Bursting from the crowd like a firework in human form, a woman with a cascade of curly blonde hair bouncing around her shoulders, waving with both arms like an excited tourist trying to signal a helicopter. Even in a sea of strangers, Clarisse Ann Martins was impossible to miss.

She was wearing a dark wool coat cinched at the waist, paired with knee-high boots that clicked assertively against the airport tiles. Her lipstick was a striking cherry red that would've looked ridiculous on anyone else, but Clarisse wore it like war paint. Always had.

She was a year older than Alexis-but had always made it feel like ten years wiser, three years braver, and one year more dramatic.

The moment Alexis saw her, something in her cracked-gently, quietly.

She didn't realize how fast her feet were moving until her suitcase tumbled behind her with a thud she didn't bother to acknowledge. She met Clarisse halfway, and before either of them could speak, Alexis threw her arms around her best friend, holding on with everything she had.

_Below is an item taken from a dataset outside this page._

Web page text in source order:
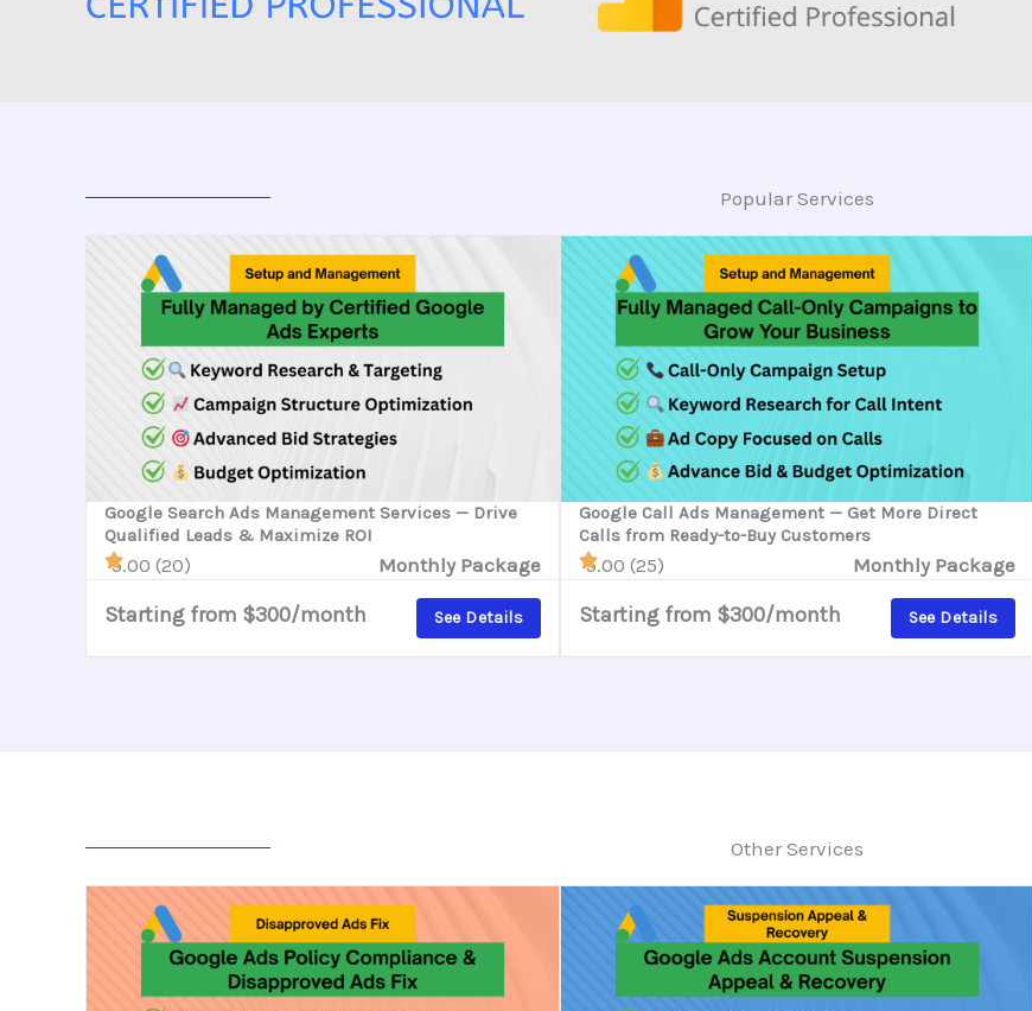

Clarisse returned the embrace immediately, wrapping both arms around her with that familiar blend of suffocating affection and fierce protection, as though shielding Alexis from the very air itself.

And for a moment, just a moment, Alexis let go. Of the tight smile she'd been rehearsing, of the professional posture she carried like armor, of the grief she'd kept so carefully folded inside.

She closed her eyes and breathed.

Lavender and Clarisse's perfume.

Safety.

Sure, they had kept up with video calls-midnight rants, whispered updates, grainy phone screens between time zones-but none of it came close to this. The physical warmth. The grounding presence. The reality of her best friend's heartbeat against her own.

"I can't believe you're really here," Alexis murmured, muffled against Clarisse's coat.

Clarisse pulled back just enough to look at her, her eyes searching.

"I told you I'd be here the second you came home. Didn't I?"

Alexis nodded, blinking back the pressure behind her eyes. Her voice was quiet. "Two years has been too long."

"I know, babe. I know. But you're here now. You're safe. And guess what? We are not talking about California until I've made you cry-laugh over pasta and wine."

Alexis laughed through her breath, and it came out sounding a little like a sob-but she didn't mind.

Clarisse squeezed her hand tightly, grabbed the handle of her suitcase, and lifted her chin in that theatrical way she always did before launching into something grand.

"Let's go. Home awaits. And I swear to you-within 48 hours, I'm going to make you forget that awful university, that lying bastard of a coach, and that entire sunburnt continent."

Alexis smiled for real this time.

Not because the pain was gone-but because, finally, she didn't have to carry it alone.